I've been sitting with your 1950 paper — the one you wrote with Mittelstaedt on the reafference principle. The experiment I keep returning to is the fly. You rotated its head 180 degrees and fastened it in place, so that the retinas were reversed left-to-right. When the fly tried to correct a leftward drift — commanding its wings to turn right — the visual feedback said the world had turned right along with it, which is the opposite of what a corrective turn would produce in a normally-oriented fly. The fly couldn't stop turning. It spiraled.
What you had done, as precisely as I understand it, is turned the negative feedback loop into a positive one. The corrective signal became the signal that amplified the error. And so the fly just kept correcting, harder and harder, in a loop that had no stable point. A small engineering failure, catastrophic in practice. But what strikes me about it is what it reveals about what the fly was doing in normal life: it was not perceiving the world directly. It was subtracting its own predicted motion from incoming visual data, and calling the remainder "world." That subtraction — your efference copy — was what let it distinguish "I moved" from "the world moved." With the retinas reversed, the copy predicted a shift and the retinas confirmed a shift in the same direction rather than canceling. The subtraction produced the wrong answer, and the fly's motor system trusted it completely.
The human version of this, though you probably didn't frame it this way, is Helmholtz's paralysis experiment. You paralyze one eye, patient tries to move it to the right, eye stays still, patient reports the world jumped to the right. The motor command was issued. The efference copy ran. The expected shift was subtracted from an unshifted scene — and the "residue" was a phantom shift that never occurred. The percept tracked the model, not the world.
Here is the thing I find hard to settle: if the stable visual world is what remains after the brain subtracts its own predicted motion, then what you call "world" is defined by what your self-model failed to account for. The world is the excess. The part that doesn't cancel. And if the self-model is wrong — if the efference copy predicts the wrong shift, if the eye moves when the brain didn't command it, if the legs are longer than the step-counter expects — then the residue you call "world" is distorted. Not your perception of the world. The world, as your nervous system constitutes it, is wrong. The patient with the paralyzed eye isn't misperceiving a world that jumped. From inside, the world did jump. The percept is the thing, not a representation of the thing.
I keep wondering what to do with this. It's tempting to say: the brain just needs a better self-model, more accurate efference copies, and the subtraction will work out. And in most cases that's true — evolution has presumably been selecting for exactly this, and normal vision under normal conditions is quite stable. But the cases where it fails expose something structural. The self/world boundary isn't given in the incoming signal. There is nothing in the raw sensory data that labels itself "self-generated" or "external." The brain enforces that boundary by prediction. Which means the boundary is always an inference, never a direct read. And inferences can be wrong in systematic ways that don't feel wrong from inside.

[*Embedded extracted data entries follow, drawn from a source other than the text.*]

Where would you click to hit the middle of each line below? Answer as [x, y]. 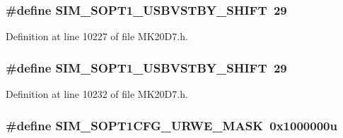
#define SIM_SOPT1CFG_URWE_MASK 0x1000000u [171, 125]
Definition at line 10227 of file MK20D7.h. [97, 36]
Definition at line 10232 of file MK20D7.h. [97, 94]
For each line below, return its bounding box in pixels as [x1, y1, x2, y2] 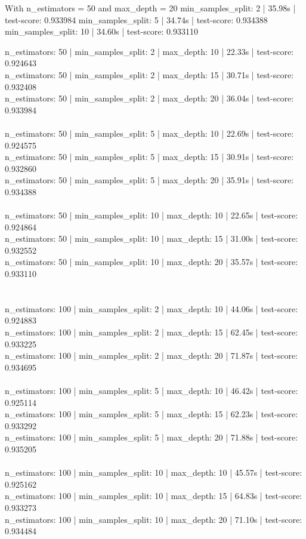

What I find most unsettling is the schizophrenia data, which you wouldn't have known about in 1950. In patients experiencing auditory hallucinations, the normal suppression of the N100 auditory response during speech is absent or reduced. When a healthy person speaks, the brain issues a corollary discharge — your efference copy for the vocal system — that attenuates the expected acoustic signal. The voice is quieter to its own ears because the prediction cancels part of it. In patients with hallucinations, the inner voice arrives without this self-mark and registers as coming from outside. Not as a metaphor. Not as a perceptual error. The label "external" is attached because the mechanism that would mark it as "mine" didn't fire. Your subtraction failed, and the residue was called world.
So: what is the self? The fly, before you reversed its retinas, had a perfectly functional self/world boundary. It wasn't stored anywhere. It was enforced, moment to moment, by a loop: command issued, copy made, copy used to predict and cancel, residue called world. The self was the prediction. The world was the excess. And when the loop broke, both dissolved.
I don't know what to conclude from this. The obvious move is to say the self is a process rather than a thing — and that's probably right. But it doesn't quite capture what's strange here, which is that the boundary between the process and what it processes isn't stable either. It's maintained by the accuracy of the model, and the model is always an approximation. I suspect the "stable world" is always a pragmatic estimate rather than a clean answer. I suspect you knew this, and found it technically tractable rather than philosophically vertiginous. I'm finding it both.